Copy each record exactly as it reads, leaving out any pictures it holds.
[DATASET EXCERPTS]
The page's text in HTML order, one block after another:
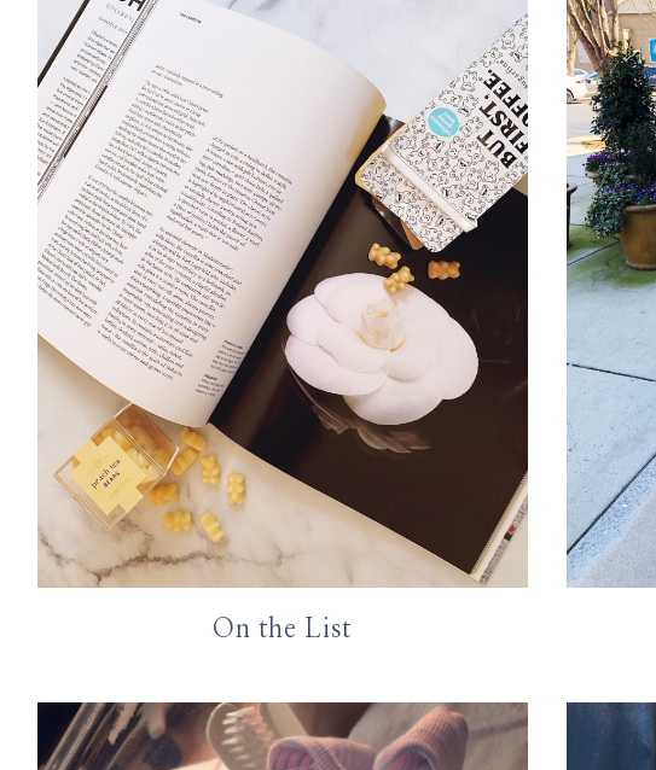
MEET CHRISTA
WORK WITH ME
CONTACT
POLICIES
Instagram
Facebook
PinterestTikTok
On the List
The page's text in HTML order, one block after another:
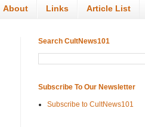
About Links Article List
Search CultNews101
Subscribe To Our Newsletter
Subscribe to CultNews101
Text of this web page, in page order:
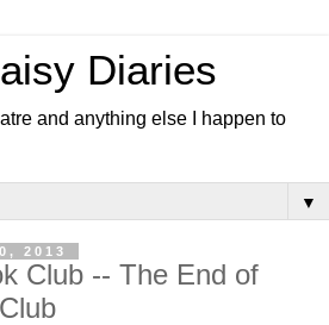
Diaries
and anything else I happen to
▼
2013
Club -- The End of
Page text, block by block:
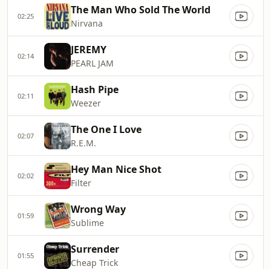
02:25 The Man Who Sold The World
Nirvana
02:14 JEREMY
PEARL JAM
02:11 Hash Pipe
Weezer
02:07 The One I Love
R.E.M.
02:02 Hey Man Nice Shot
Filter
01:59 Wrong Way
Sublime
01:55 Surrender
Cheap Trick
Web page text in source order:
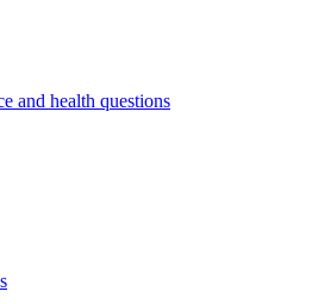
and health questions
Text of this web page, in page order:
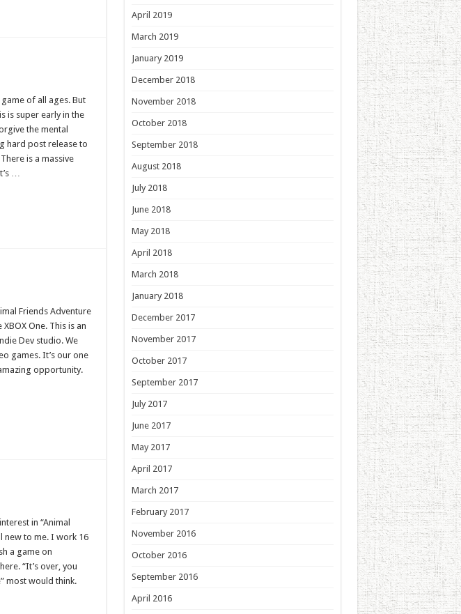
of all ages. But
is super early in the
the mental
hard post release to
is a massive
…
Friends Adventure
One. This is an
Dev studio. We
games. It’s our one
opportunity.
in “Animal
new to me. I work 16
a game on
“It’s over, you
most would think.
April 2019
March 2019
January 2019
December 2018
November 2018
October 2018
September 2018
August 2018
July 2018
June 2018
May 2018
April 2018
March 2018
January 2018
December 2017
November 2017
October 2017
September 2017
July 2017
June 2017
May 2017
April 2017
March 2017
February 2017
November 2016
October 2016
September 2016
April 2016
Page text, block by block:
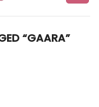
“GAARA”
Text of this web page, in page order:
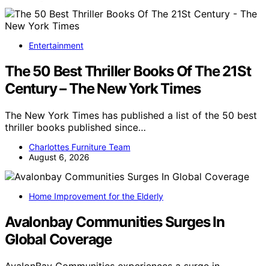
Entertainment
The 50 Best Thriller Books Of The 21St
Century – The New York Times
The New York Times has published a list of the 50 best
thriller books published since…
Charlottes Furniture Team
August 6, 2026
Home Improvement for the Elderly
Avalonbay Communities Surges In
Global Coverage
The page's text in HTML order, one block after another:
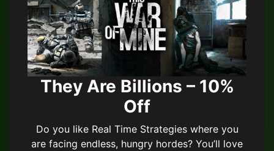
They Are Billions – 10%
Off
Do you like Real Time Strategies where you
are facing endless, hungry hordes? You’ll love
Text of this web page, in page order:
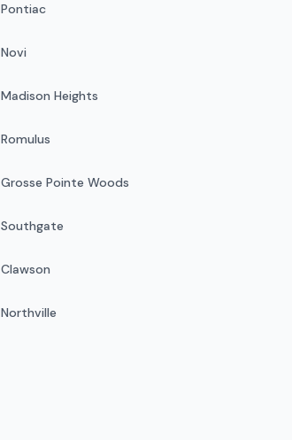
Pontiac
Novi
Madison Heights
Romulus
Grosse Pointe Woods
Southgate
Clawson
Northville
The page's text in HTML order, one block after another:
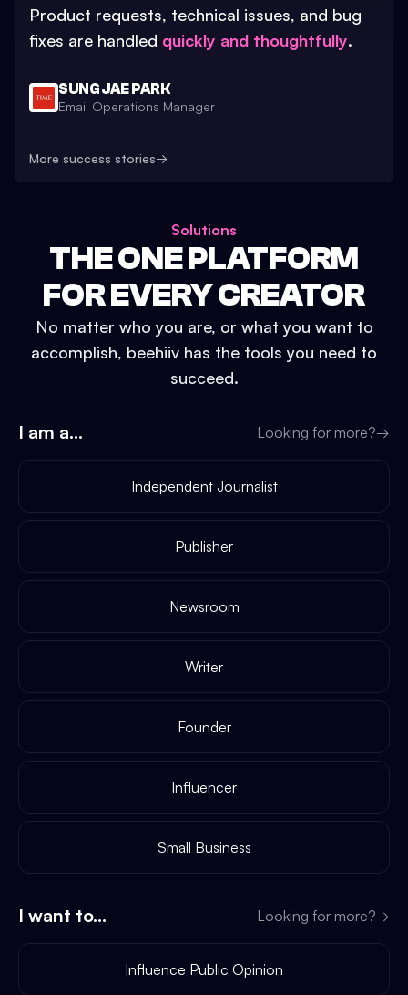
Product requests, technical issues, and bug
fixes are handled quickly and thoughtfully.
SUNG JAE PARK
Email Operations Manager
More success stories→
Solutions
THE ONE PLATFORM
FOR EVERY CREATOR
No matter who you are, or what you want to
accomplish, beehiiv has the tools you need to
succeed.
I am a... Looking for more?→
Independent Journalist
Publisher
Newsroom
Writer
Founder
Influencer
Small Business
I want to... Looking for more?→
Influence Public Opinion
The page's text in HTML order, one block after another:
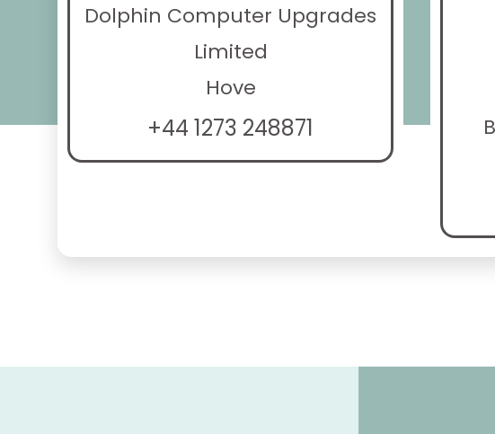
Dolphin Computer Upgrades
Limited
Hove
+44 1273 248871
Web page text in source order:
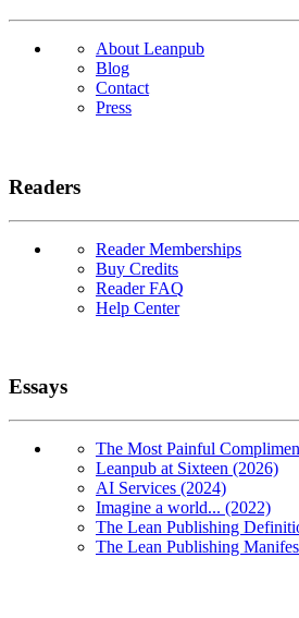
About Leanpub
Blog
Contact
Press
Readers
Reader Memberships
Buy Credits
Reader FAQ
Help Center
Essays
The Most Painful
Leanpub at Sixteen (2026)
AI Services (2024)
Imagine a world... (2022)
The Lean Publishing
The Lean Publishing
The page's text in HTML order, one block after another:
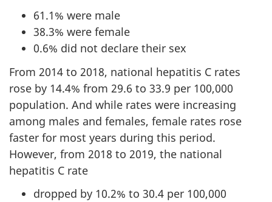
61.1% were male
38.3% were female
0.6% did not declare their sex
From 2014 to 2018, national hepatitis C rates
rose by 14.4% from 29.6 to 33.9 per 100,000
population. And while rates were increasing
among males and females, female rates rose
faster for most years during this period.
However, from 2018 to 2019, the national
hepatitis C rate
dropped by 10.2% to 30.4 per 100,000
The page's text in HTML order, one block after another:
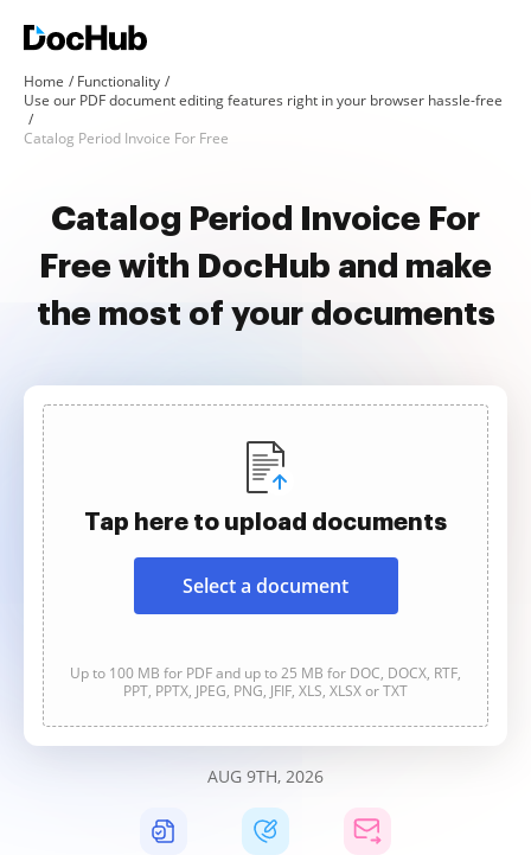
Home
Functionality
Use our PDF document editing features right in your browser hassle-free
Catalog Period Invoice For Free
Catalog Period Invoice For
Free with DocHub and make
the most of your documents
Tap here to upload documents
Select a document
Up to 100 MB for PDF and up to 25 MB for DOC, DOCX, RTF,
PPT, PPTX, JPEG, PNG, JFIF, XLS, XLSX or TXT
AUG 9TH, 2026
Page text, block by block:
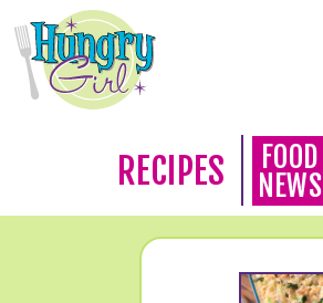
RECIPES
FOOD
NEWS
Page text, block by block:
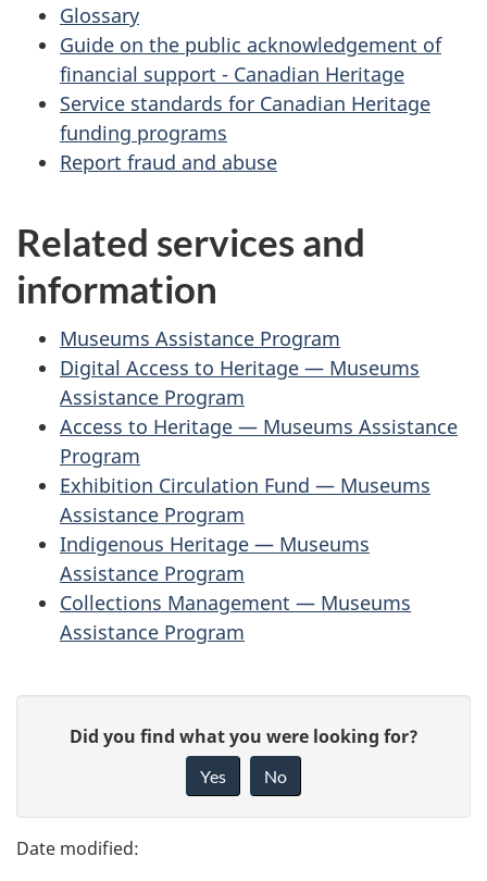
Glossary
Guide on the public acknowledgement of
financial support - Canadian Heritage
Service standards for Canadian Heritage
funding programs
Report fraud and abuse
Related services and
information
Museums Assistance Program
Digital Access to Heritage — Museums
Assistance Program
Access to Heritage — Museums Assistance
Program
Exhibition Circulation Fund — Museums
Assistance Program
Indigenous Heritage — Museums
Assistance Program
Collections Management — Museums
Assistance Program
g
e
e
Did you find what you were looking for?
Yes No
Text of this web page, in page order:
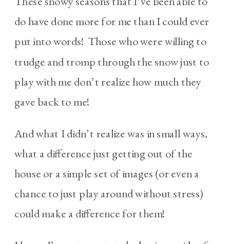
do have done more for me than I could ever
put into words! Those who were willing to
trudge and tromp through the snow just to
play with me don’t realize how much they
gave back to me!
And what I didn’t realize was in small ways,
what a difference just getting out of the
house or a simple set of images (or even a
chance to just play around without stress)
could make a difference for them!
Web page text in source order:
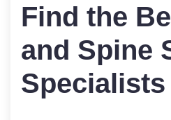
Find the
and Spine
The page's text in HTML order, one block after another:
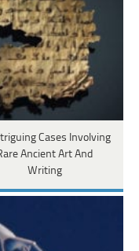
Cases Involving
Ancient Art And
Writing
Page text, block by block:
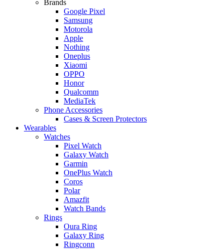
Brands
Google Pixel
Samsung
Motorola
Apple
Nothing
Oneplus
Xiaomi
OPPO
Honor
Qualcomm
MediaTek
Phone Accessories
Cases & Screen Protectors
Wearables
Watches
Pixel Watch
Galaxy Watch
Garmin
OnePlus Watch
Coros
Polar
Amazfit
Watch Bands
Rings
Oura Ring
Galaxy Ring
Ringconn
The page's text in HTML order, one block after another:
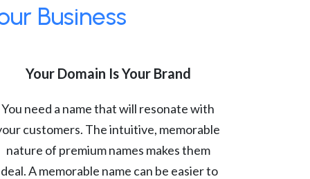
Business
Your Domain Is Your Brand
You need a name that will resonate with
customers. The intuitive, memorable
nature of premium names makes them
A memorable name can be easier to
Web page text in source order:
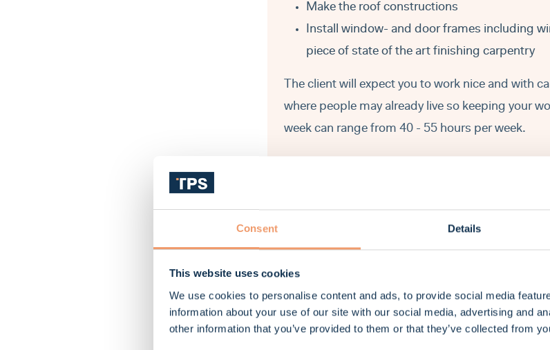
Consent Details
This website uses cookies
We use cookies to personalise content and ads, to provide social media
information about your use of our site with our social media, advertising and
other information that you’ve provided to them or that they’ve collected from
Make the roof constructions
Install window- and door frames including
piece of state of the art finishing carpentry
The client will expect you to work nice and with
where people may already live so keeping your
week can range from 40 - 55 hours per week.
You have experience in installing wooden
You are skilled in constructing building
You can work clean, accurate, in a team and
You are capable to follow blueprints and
[/DATASET EXCERPTS]
_FINISHED EXERCISE_:
The page's text in HTML order, one block after another:
MEET CHRISTA
WORK WITH ME
CONTACT
POLICIES
Instagram
Facebook
PinterestTikTok
On the List
The page's text in HTML order, one block after another:
About Links Article List
Search CultNews101
Subscribe To Our Newsletter
Subscribe to CultNews101
Text of this web page, in page order:
Diaries
and anything else I happen to
▼
2013
Club -- The End of
Page text, block by block:
02:25 The Man Who Sold The World
Nirvana
02:14 JEREMY
PEARL JAM
02:11 Hash Pipe
Weezer
02:07 The One I Love
R.E.M.
02:02 Hey Man Nice Shot
Filter
01:59 Wrong Way
Sublime
01:55 Surrender
Cheap Trick
Web page text in source order:
and health questions
Text of this web page, in page order:
of all ages. But
is super early in the
the mental
hard post release to
is a massive
…
Friends Adventure
One. This is an
Dev studio. We
games. It’s our one
opportunity.
in “Animal
new to me. I work 16
a game on
“It’s over, you
most would think.
April 2019
March 2019
January 2019
December 2018
November 2018
October 2018
September 2018
August 2018
July 2018
June 2018
May 2018
April 2018
March 2018
January 2018
December 2017
November 2017
October 2017
September 2017
July 2017
June 2017
May 2017
April 2017
March 2017
February 2017
November 2016
October 2016
September 2016
April 2016
Page text, block by block:
“GAARA”
Text of this web page, in page order:
Entertainment
The 50 Best Thriller Books Of The 21St
Century – The New York Times
The New York Times has published a list of the 50 best
thriller books published since…
Charlottes Furniture Team
August 6, 2026
Home Improvement for the Elderly
Avalonbay Communities Surges In
Global Coverage
The page's text in HTML order, one block after another:
They Are Billions – 10%
Off
Do you like Real Time Strategies where you
are facing endless, hungry hordes? You’ll love
Text of this web page, in page order:
Pontiac
Novi
Madison Heights
Romulus
Grosse Pointe Woods
Southgate
Clawson
Northville
The page's text in HTML order, one block after another:
Product requests, technical issues, and bug
fixes are handled quickly and thoughtfully.
SUNG JAE PARK
Email Operations Manager
More success stories→
Solutions
THE ONE PLATFORM
FOR EVERY CREATOR
No matter who you are, or what you want to
accomplish, beehiiv has the tools you need to
succeed.
I am a... Looking for more?→
Independent Journalist
Publisher
Newsroom
Writer
Founder
Influencer
Small Business
I want to... Looking for more?→
Influence Public Opinion
The page's text in HTML order, one block after another:
Dolphin Computer Upgrades
Limited
Hove
+44 1273 248871
Web page text in source order:
About Leanpub
Blog
Contact
Press
Readers
Reader Memberships
Buy Credits
Reader FAQ
Help Center
Essays
The Most Painful
Leanpub at Sixteen (2026)
AI Services (2024)
Imagine a world... (2022)
The Lean Publishing
The Lean Publishing
The page's text in HTML order, one block after another:
61.1% were male
38.3% were female
0.6% did not declare their sex
From 2014 to 2018, national hepatitis C rates
rose by 14.4% from 29.6 to 33.9 per 100,000
population. And while rates were increasing
among males and females, female rates rose
faster for most years during this period.
However, from 2018 to 2019, the national
hepatitis C rate
dropped by 10.2% to 30.4 per 100,000
The page's text in HTML order, one block after another:
Home
Functionality
Use our PDF document editing features right in your browser hassle-free
Catalog Period Invoice For Free
Catalog Period Invoice For
Free with DocHub and make
the most of your documents
Tap here to upload documents
Select a document
Up to 100 MB for PDF and up to 25 MB for DOC, DOCX, RTF,
PPT, PPTX, JPEG, PNG, JFIF, XLS, XLSX or TXT
AUG 9TH, 2026
Page text, block by block:
RECIPES
FOOD
NEWS
Page text, block by block:
Glossary
Guide on the public acknowledgement of
financial support - Canadian Heritage
Service standards for Canadian Heritage
funding programs
Report fraud and abuse
Related services and
information
Museums Assistance Program
Digital Access to Heritage — Museums
Assistance Program
Access to Heritage — Museums Assistance
Program
Exhibition Circulation Fund — Museums
Assistance Program
Indigenous Heritage — Museums
Assistance Program
Collections Management — Museums
Assistance Program
g
e
e
Did you find what you were looking for?
Yes No
Text of this web page, in page order:
do have done more for me than I could ever
put into words! Those who were willing to
trudge and tromp through the snow just to
play with me don’t realize how much they
gave back to me!
And what I didn’t realize was in small ways,
what a difference just getting out of the
house or a simple set of images (or even a
chance to just play around without stress)
could make a difference for them!
Web page text in source order:
Find the
and Spine
The page's text in HTML order, one block after another:
Cases Involving
Ancient Art And
Writing
Page text, block by block:
Brands
Google Pixel
Samsung
Motorola
Apple
Nothing
Oneplus
Xiaomi
OPPO
Honor
Qualcomm
MediaTek
Phone Accessories
Cases & Screen Protectors
Wearables
Watches
Pixel Watch
Galaxy Watch
Garmin
OnePlus Watch
Coros
Polar
Amazfit
Watch Bands
Rings
Oura Ring
Galaxy Ring
Ringconn
The page's text in HTML order, one block after another:
Business
Your Domain Is Your Brand
You need a name that will resonate with
customers. The intuitive, memorable
nature of premium names makes them
A memorable name can be easier to
Web page text in source order:
Consent Details
This website uses cookies
We use cookies to personalise content and ads, to provide social media
information about your use of our site with our social media, advertising and
other information that you’ve provided to them or that they’ve collected from
Make the roof constructions
Install window- and door frames including
piece of state of the art finishing carpentry
The client will expect you to work nice and with
where people may already live so keeping your
week can range from 40 - 55 hours per week.
You have experience in installing wooden
You are skilled in constructing building
You can work clean, accurate, in a team and
You are capable to follow blueprints and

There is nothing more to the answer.